Cuba a annoncé le 20 avril avoir mené des discussions récentes à La Havane avec des responsables américains, révélant un dialogue entre l'île communiste et les États-Unis, malgré un contexte tendu.
Un haut fonctionnaire du ministère des affaires étrangères cubain, Alejandro Garcia, a déclaré au quotidien d'État Granma : « Une rencontre entre les délégations cubaine et américaine s’est tenue récemment ici à Cuba ». Ces échanges interviennent alors même que l'embargo américain, en place depuis 1962, crée des tensions croissantes, exacerbées par des restrictions drastiques récentes ciblant les importations de pétrole sur l'île.
Garcia a précisé que des secrétaires adjoints du Département d'État américain étaient présents, tandis que la délégation cubaine était composée de vice-ministres des affaires étrangères. Le média Axios avait rapporté que la rencontre avait eu lieu le 10 avril et impliquait des responsables cubains, incluant le petit-fils de Raúl Castro.
Regain de tensions
Selon Axios, les diplomates américains auraient abordé des exigences délicates, telles que la libération de prisonniers politiques. Cependant, Garcia a précisé qu'aucun ultimatum n'avait été délivré : « Tous les échanges se sont déroulés de manière respectueuse et professionnelle ».
Il a également déclaré que la levée des restrictions énergétiques imposées par Washington était une priorité pour la délégation cubaine, qualifiant ces sanctions de « punition injustifiée » pour la population.
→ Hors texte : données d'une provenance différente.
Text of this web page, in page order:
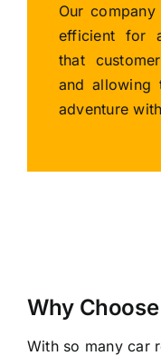
Our
efficient for
that
and allowing
adventure
Why
With so manycar
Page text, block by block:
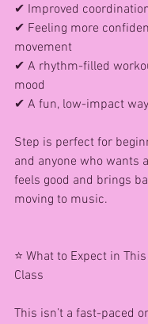
✔ Improved
✔ Feeling more
movement
✔ A rhythm-filled
mood
✔ A fun, low-impact
Step is perfect for
and anyone who wants
feels good and brings
moving to music.
⭐ What to Expect in
Class
This isn’t a fast-paced
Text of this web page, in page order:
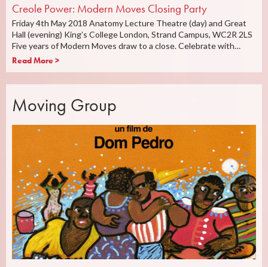
Creole Power: Modern Moves Closing Party
Friday 4th May 2018 Anatomy Lecture Theatre (day) and Great
Hall (evening) King’s College London, Strand Campus, WC2R 2LS
Five years of Modern Moves draw to a close. Celebrate with…
Read More >
Moving Group
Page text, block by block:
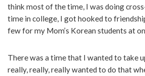
think most of the time, I was doing
time in college, I got hooked to
few for my Mom’s Korean students at
There was a time that I wanted to take
really, really, really wanted to do that
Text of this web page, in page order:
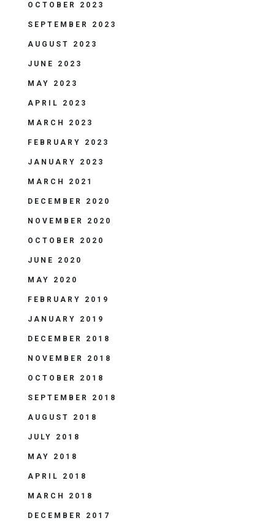
OCTOBER 2023
SEPTEMBER 2023
AUGUST 2023
JUNE 2023
MAY 2023
APRIL 2023
MARCH 2023
FEBRUARY 2023
JANUARY 2023
MARCH 2021
DECEMBER 2020
NOVEMBER 2020
OCTOBER 2020
JUNE 2020
MAY 2020
FEBRUARY 2019
JANUARY 2019
DECEMBER 2018
NOVEMBER 2018
OCTOBER 2018
SEPTEMBER 2018
AUGUST 2018
JULY 2018
MAY 2018
APRIL 2018
MARCH 2018
DECEMBER 2017
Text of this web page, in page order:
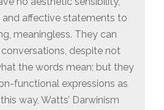
and affective statements to
meaningless. They can
despite not
the words mean; but they
functional expressions as
way, Watts’ Darwinism
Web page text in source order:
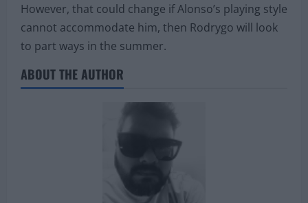
However, that could change if Alonso’s playing style
cannot accommodate him, then Rodrygo will look
to part ways in the summer.
ABOUT THE AUTHOR
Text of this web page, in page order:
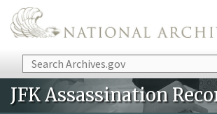
Skip to main content
Search
JFK Assassination
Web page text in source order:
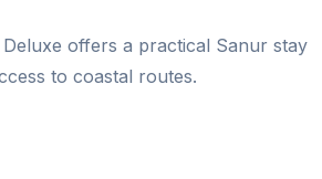
offers a practical Sanur stay
to coastal routes.
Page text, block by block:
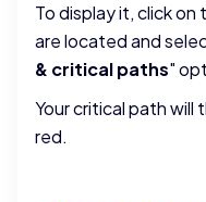
To display it, click
are located and
& critical paths"
Your critical path will
red.
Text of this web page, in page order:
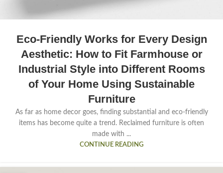
Eco-Friendly Works for Every Design
Aesthetic: How to Fit Farmhouse or
Industrial Style into Different Rooms
of Your Home Using Sustainable
Furniture
As far as home decor goes, finding substantial and eco-friendly
items has become quite a trend. Reclaimed furniture is often
made with ...
CONTINUE READING
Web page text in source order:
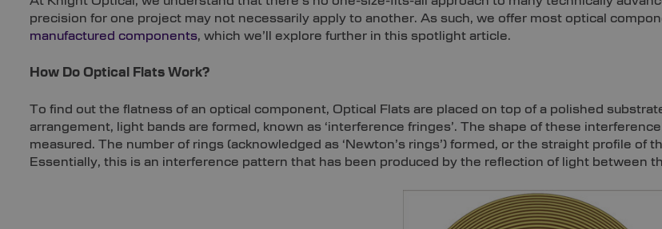
precision for one project may not necessarily apply to another. As such, we offer most optical
manufactured components, which we’ll explore further in this spotlight article.
How Do Optical Flats Work?
To find out the flatness of an optical component, Optical Flats are placed on top of a polished
arrangement, light bands are formed, known as ‘interference fringes’. The shape of these
measured. The number of rings (acknowledged as ‘Newton’s rings’) formed, or the straight profile
Essentially, this is an interference pattern that has been produced by the reflection of light between
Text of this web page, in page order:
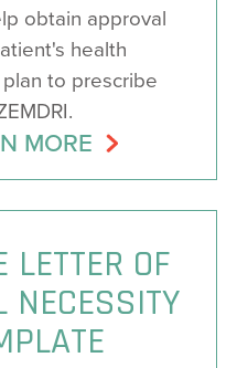
obtain approval
health
to prescribe
MORE
LETTER OF
NECESSITY
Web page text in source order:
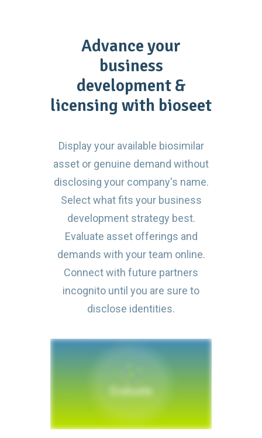
Advance your
business
development &
licensing with bioseet
Display your available biosimilar
asset or genuine demand without
disclosing your company's name.
Select what fits your business
development strategy best.
Evaluate asset offerings and
demands with your team online.
Connect with future partners
incognito until you are sure to
disclose identities.
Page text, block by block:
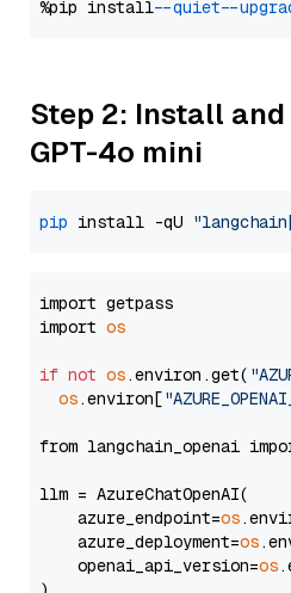
%pip install --quiet --
Step 2: Install and
GPT-4o mini
pip install -qU
import getpass
import os
if not os.environ.get(
os.environ[
from langchain_openai
llm = AzureChatOpenAI(
    azure_endpoint=
os
    azure_deployment=
os
    openai_api_version=
os
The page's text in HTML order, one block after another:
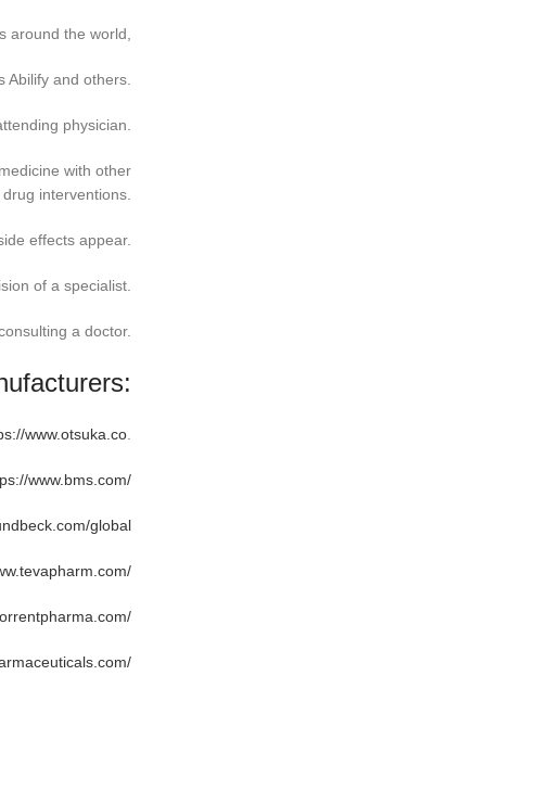
around the world,
and others.
physician.
with other
interventions.
effects appear.
of a specialist.
a doctor.
www.otsuka.co
www.bms.com/
global

Garcia a également dénoncé le « chantage » exercé sur les pays pouvant exporter du pétrole vers Cuba.
Ces pourparlers signalent une tentative de désamorcer les tensions croissantes entre les deux nations, aggravées par un contexte économique difficile à Cuba. Les deux pays continuent de naviguer dans des eaux complexes, cherchant à établir un dialogue qui pourrait mener à des améliorations dans leurs relations.